民医連新聞

2022年11月8日

“たたかいと対応” 無差別・平等の医師研修を守る

 医学部を卒業後、医師として必要な臨床能力を身につける初期研修制度。民医連では全国に44の基幹型臨床研修病院があり、毎年研修医を受け入れています。後継者育成にも大きな意味を持つ、この臨床研修の募集定員がいま、削減の危機にあります。研修を守り、民医連で医師養成をする意義を取材しました。(稲原真一記者)

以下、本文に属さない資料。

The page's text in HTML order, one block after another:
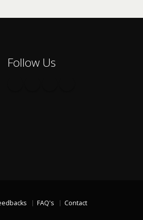
Follow Us
FAQ's Contact

 医師研修が必修化されたのは2004年。90年代後半に、重大な医療事故や研修医の過労死が社会問題となって法制化されました()。以降、医師免許を取得しても、初期研修を修了しなければ、単独での保険診療は行えなくなりました。必修化以降、多くの医学生が市中病院の研修を選ぶようになり、民医連も多くの研修医を受け入れます。
 しかし、これに危機感を覚えた大学関係者などの圧力で、研修から中小病院の締め出しがはかられました(解説)。10年には医師の偏在を理由に都道府県ごとの募集定数に上限が設けられ、都市部を中心に定数削減が開始。20年からは、各病院の定数の決定権が都道府県に移管され、自治体ごとに判断基準が変わったことで、対応がより困難になりました。

続く削減、見えない基準

 「いつ定数が減らされてもおかしくない危機感を持っていた」と話すのは、大阪・耳原総合病院(以下、耳原)と県連の研修委員長をつとめる大矢亮さん(医師)。耳原は9年連続フルマッチ(定数上限の入職希望)にもかかわらず、元の9人から13年度に8人、18年度に7人、22年度に6人と定数削減が続き、今年2月に23年度の定数は5人と通知が届きました。同様に同県連の西淀病院(以下、西淀)も、9年連続フルマッチでしたが、22年度と23年度は、2人だった定数が1人との通知が届きました。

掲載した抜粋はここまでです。